What is known and objective: Polypharmacy, medication errors and adverse events are common in older people receiving home nursing medication management support. Access to clinical pharmacists is limited. In Australia, few home nursing clients receive a general practitioner (GP)-initiated pharmacist-led Home Medicines Review, despite their eligibility and community nurses' (CN) efforts to facilitate this. An integrated home nursing clinical pharmacy service, in which CNs directly referred clients to a pharmacist, was therefore developed and piloted. The aim was to explore the number and type of medication-related problems (MRPs) and medication treatment authorization (medication order) discrepancies identified and addressed by clinical pharmacists. 

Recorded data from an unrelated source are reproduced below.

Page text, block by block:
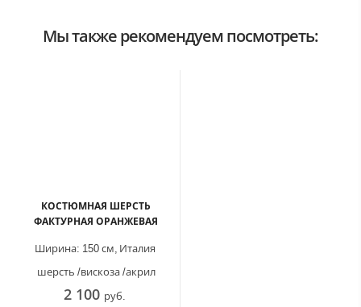
Мы также рекомендуем посмотреть:
КОСТЮМНАЯ ШЕРСТЬ
ФАКТУРНАЯ ОРАНЖЕВАЯ
Италия
Ширина: 150 см,
шерсть /вискоза /акрил
2 100 руб.

Methods: Two part-time clinical pharmacists were employed. They reviewed and reconciled clients' medications, educated clients/carers about their medicines, provided advice and support to CNs and worked with clients' GPs and other prescribers to optimize medication regimens and revise/update nurses' medication treatment authorizations. Evaluation involved review of clients' medicines data, including treatment authorizations and pharmacist medication review reports. 

Results and discussion: Eighty-four clients (median 86 years, 6 health conditions, 13 medications) were reviewed. The pharmacists identified 334 MRPs (median 4 per client) and 307 medication discrepancies in treatment authorizations (median 2 per client). The pharmacists made 282 recommendations to prescribers to address MRPs; 148 (52.5%) recommendations were acted on, resulting in 190 medication changes for 60 (71.4%) clients (median 2 per client). The pharmacists prepared, or assisted GPs to update, treatment authorizations for 68 (81%) clients. 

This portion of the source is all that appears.